Saved data entries

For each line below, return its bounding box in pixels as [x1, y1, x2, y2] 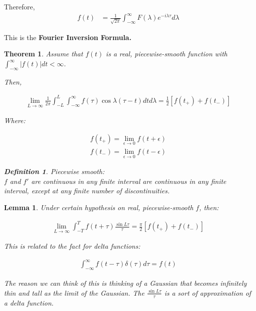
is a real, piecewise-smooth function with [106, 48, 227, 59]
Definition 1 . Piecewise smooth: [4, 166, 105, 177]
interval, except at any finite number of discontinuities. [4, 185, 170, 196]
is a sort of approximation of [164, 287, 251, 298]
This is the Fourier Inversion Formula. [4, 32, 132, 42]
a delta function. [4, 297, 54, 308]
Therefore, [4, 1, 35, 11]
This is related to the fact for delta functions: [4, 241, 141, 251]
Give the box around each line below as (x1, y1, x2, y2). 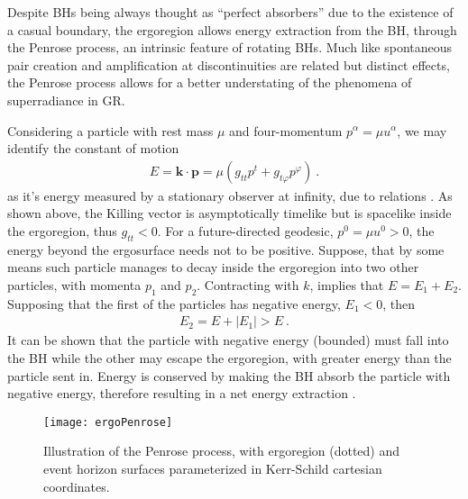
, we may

---

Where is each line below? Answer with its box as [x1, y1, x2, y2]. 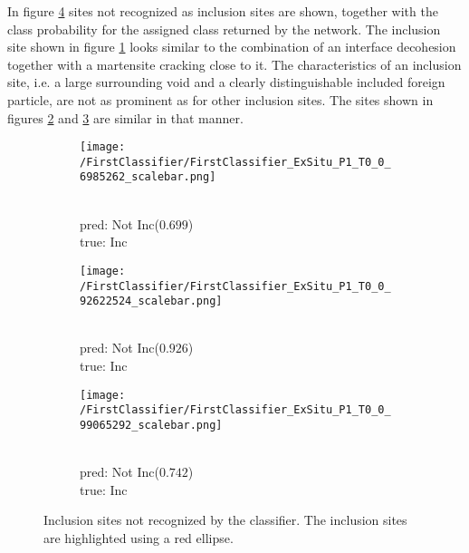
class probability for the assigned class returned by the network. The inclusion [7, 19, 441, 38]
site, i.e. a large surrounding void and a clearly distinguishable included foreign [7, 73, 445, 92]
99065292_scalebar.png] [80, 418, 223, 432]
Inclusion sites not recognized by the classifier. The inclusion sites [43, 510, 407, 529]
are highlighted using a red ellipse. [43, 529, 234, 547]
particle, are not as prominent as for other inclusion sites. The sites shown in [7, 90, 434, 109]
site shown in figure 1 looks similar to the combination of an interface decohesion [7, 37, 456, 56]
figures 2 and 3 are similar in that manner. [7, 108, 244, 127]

— ACTION ITEM —
Line count for the word "smooth": work out how many lines of the data above include it, and reply with that number alone.

— TASK OUTPUT —
2